EXERCISE OBJECTIVE: Begin at the line containing "appointment." in the records below, end at the line containing "months, primarily in debt and money", and retype each line in that span exactly. No other line and no image should appear.
Segment Start: EXERCISE DATA
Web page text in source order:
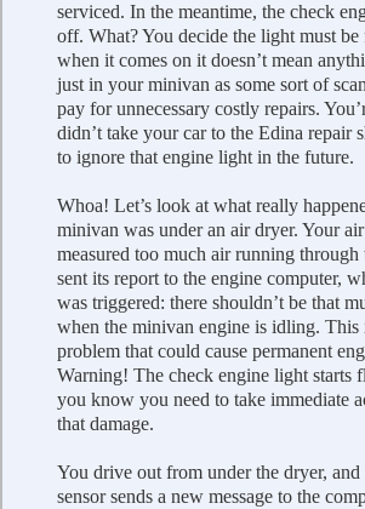
serviced. In the meantime, the check
off. What? You decide the light must be
when it comes on it doesn’t mean
just in your minivan as some sort of
pay for unnecessary costly repairs.
didn’t take your car to the Edina repair
to ignore that engine light in the future.
Whoa! Let’s look at what really
minivan was under an air dryer. Your
measured too much air running through
sent its report to the engine computer,
was triggered: there shouldn’t be that
when the minivan engine is idling. This
problem that could cause permanent
Warning! The check engine light starts
you know you need to take immediate
that damage.
You drive out from under the dryer, and
sensor sends a new message to the
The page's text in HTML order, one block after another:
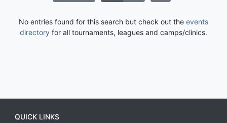
No entries found for this search but check out the events
directory for all tournaments, leagues and camps/clinics.
QUICK LINKS
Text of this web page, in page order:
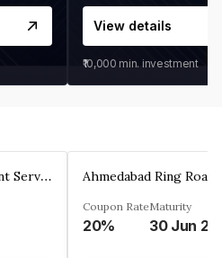
View details
₹10,000 min. investment
Keelz Facility Management Services Private Limited
Coupon Rate
20%
Maturity
30 Jun
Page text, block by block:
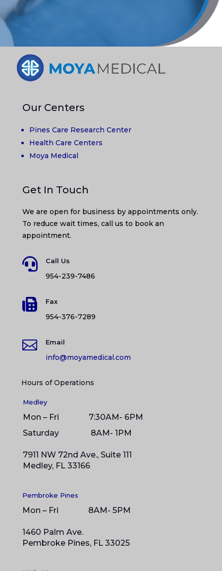
Our Centers
Pines Care Research Center
Health Care Centers
Moya Medical
Get In Touch
We are open for business by appointments only.
To reduce wait times, call us to book an
appointment.
 Call Us
954-239-7486
 Fax
954-376-7289
 Email
info@moyamedical.com
Hours of Operations
Medley
Mon – Fri 7:30AM- 6PM
Saturday 8AM- 1PM
7911 NW 72nd Ave., Suite 111
Medley, FL 33166
Pembroke Pines
Mon – Fri 8AM- 5PM
1460 Palm Ave.
Pembroke Pines, FL 33025
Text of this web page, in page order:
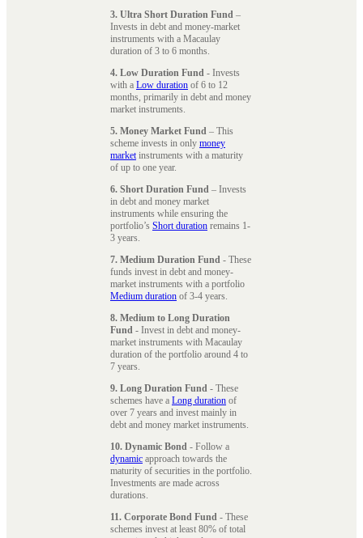
3. Ultra Short Duration Fund –
Invests in debt and money-market
instruments with a Macaulay
duration of 3 to 6 months.
4. Low Duration Fund - Invests
with a Low duration of 6 to 12
months, primarily in debt and money
market instruments.
5. Money Market Fund – This
scheme invests in only money
marketinstruments with a maturity
of up to one year.
6. Short Duration Fund – Invests
in debt and money market
instruments while ensuring the
portfolio’s Short duration remains 1-
3 years.
7. Medium Duration Fund - These
funds invest in debt and money-
market instruments with a portfolio
Medium duration of 3-4 years.
8. Medium to Long Duration
Fund - Invest in debt and money-
market instruments with Macaulay
duration of the portfolio around 4 to
7 years.
9. Long Duration Fund - These
schemes have a Long duration of
over 7 years and invest mainly in
debt and money market instruments.
10. Dynamic Bond - Follow a
dynamic approach towards the
maturity of securities in the portfolio.
Investments are made across
durations.
11. Corporate Bond Fund - These
schemes invest at least 80% of total
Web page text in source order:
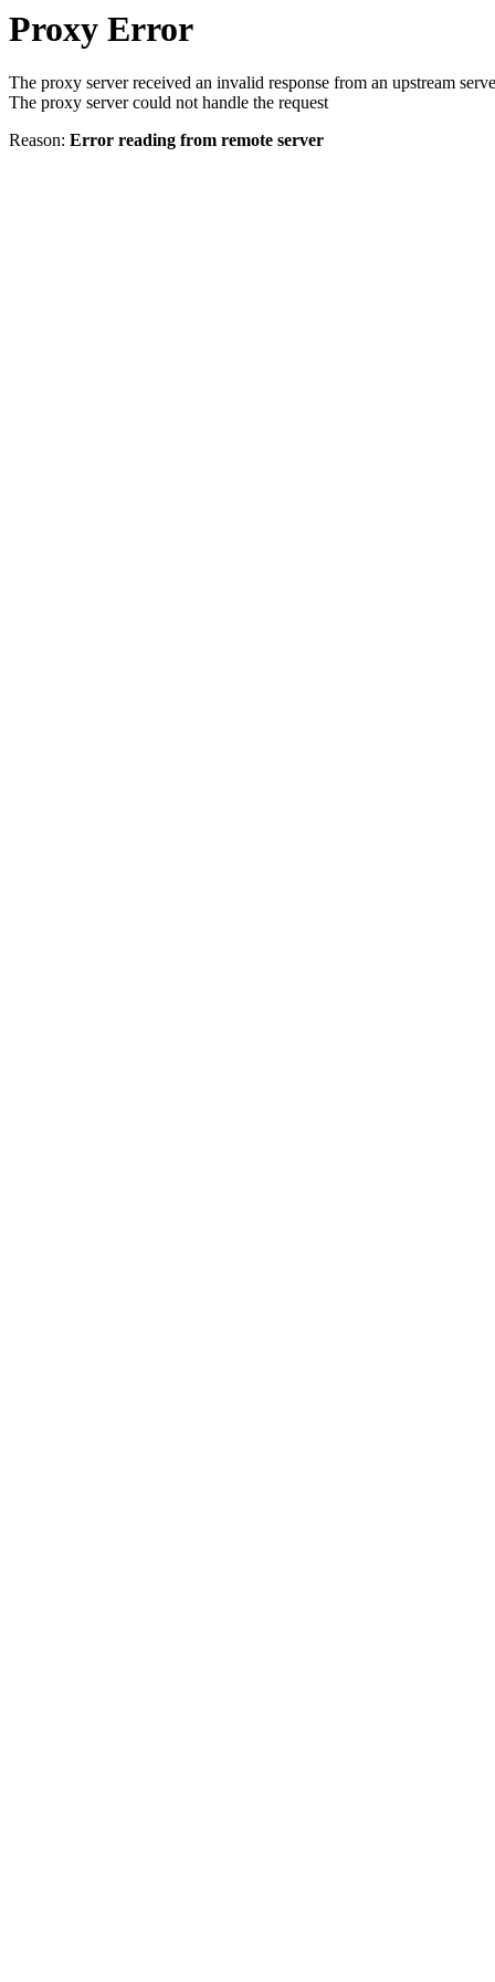
Proxy Error
The proxy server received an invalid response from an upstream
The proxy server could not handle the request
Reason: Error reading from remote server
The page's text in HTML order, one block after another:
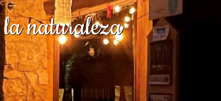
la naturaleza
Segment End: EXERCISE DATA
TASK ANSWER:
appointment.
 Call Us
954-239-7486
 Fax
954-376-7289
 Email
info@moyamedical.com
Hours of Operations
Medley
Mon – Fri 7:30AM- 6PM
Saturday 8AM- 1PM
7911 NW 72nd Ave., Suite 111
Medley, FL 33166
Pembroke Pines
Mon – Fri 8AM- 5PM
1460 Palm Ave.
Pembroke Pines, FL 33025
Text of this web page, in page order:
3. Ultra Short Duration Fund –
Invests in debt and money-market
instruments with a Macaulay
duration of 3 to 6 months.
4. Low Duration Fund - Invests
with a Low duration of 6 to 12
months, primarily in debt and money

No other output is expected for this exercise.